An input node that inputs data, an output node that outputs data based on the data input from the input node, a context loop that returns a value representing an internal state of the network from the context output node to the context input node, and a predetermined Learning an initial value to be given to the context input node of an information processing apparatus that performs processing using a recurrent type neural network having a regression loop that uses the output from the network at the time of the next as a next input to the network In the learning device,
A learning apparatus comprising: adjusting means for adjusting an influence of an error in an internal state of the context input node at a predetermined time on an error in the internal state of the context output node at a previous time.

The adjusting means uses a value obtained by dividing an error of the internal state of the context input node at a predetermined time by a positive coefficient as an error of the internal state of the context output node at the previous time, thereby obtaining a predetermined time.
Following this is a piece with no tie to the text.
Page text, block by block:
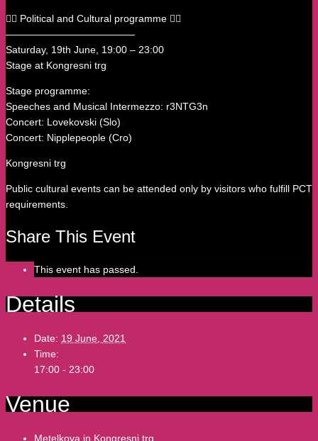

The learning apparatus according to claim 6, wherein an influence of an error in an internal state of the context input node in an error on an error in an internal state of the context output node at a previous time is adjusted.

An input node that inputs data, an output node that outputs data based on the data input from the input node, a context loop that returns a value representing an internal state of the network from the context output node to the context input node, and a predetermined Learning an initial value to be given to the context input node of an information processing apparatus that performs processing using a recurrent type neural network having a regression loop that uses the output from the network at the time of the next as a next input to the network In the learning method,
The learning method includes a step of adjusting an influence of an error of an internal state of the context input node at a predetermined time on an error of the internal state of the context output node at a previous time.

An input node that inputs data, an output node that outputs data based on the data input from the input node, a context loop that returns a value representing an internal state of the network from the context output node to the context input node, and a predetermined Learning an initial value to be given to the context input node of an information processing apparatus that performs processing using a recurrent type neural network having a regression loop that uses the output from the network at the time of the next as a next input to the network In a program that causes a computer to execute processing,
A program comprising a step of adjusting an influence of an error of an internal state of the context input node at a predetermined time on an error of the internal state of the context output node at a previous time.